▶ What to do
Go line by line through the data and copy those with the word "policy".

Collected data
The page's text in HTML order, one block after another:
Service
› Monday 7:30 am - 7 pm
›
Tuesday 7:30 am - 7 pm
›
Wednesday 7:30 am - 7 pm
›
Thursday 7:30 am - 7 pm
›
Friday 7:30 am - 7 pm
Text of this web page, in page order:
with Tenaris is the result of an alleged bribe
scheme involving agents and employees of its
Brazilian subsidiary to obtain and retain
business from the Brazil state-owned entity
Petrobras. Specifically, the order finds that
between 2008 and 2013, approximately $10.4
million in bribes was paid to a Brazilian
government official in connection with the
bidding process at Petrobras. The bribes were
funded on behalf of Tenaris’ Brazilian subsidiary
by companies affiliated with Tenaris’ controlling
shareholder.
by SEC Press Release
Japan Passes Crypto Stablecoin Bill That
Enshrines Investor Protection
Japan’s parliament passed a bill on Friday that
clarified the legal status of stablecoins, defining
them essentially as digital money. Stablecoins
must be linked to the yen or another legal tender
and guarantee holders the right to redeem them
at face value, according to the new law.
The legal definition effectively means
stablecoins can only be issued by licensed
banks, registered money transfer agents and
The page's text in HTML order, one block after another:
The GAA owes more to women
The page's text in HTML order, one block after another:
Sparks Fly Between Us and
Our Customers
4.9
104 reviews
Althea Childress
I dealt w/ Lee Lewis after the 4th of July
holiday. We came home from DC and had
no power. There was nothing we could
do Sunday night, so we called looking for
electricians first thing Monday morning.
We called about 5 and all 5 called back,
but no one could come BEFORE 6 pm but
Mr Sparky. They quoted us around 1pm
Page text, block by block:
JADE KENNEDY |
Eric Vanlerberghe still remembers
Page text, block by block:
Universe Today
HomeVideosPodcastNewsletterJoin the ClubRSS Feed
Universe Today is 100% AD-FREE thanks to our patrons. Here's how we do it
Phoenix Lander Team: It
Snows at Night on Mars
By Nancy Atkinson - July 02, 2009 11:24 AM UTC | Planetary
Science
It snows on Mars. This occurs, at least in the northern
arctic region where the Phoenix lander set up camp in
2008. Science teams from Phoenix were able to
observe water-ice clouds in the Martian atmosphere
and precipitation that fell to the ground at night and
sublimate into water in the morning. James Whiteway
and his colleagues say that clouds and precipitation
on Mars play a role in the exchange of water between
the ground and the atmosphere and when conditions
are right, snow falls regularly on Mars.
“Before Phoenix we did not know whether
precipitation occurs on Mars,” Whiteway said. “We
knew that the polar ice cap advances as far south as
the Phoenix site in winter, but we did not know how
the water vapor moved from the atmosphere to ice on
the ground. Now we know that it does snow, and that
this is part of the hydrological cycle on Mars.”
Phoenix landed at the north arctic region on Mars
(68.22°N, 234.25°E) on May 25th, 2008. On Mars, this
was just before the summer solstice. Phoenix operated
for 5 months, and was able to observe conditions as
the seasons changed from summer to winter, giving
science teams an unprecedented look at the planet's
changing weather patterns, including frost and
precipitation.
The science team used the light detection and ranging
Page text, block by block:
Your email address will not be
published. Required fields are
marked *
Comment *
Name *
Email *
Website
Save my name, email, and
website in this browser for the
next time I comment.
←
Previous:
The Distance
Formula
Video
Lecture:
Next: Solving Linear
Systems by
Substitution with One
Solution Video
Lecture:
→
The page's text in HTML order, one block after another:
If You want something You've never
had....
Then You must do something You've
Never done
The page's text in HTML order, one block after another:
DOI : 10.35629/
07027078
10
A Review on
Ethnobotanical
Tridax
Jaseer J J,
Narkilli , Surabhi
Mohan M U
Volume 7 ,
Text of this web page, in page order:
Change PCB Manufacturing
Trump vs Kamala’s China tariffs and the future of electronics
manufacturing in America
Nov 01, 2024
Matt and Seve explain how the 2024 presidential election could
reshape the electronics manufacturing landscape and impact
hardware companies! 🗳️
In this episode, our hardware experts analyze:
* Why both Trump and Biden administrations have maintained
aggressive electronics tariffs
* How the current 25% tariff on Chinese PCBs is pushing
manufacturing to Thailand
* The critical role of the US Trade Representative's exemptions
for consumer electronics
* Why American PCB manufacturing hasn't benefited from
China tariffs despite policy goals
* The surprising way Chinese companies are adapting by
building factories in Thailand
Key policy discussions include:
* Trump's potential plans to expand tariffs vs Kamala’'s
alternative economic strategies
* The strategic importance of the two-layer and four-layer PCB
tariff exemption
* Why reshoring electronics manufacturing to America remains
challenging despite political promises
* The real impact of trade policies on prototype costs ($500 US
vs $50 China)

▶ Expected answer
China tariffs despite policy goals
Key policy discussions include:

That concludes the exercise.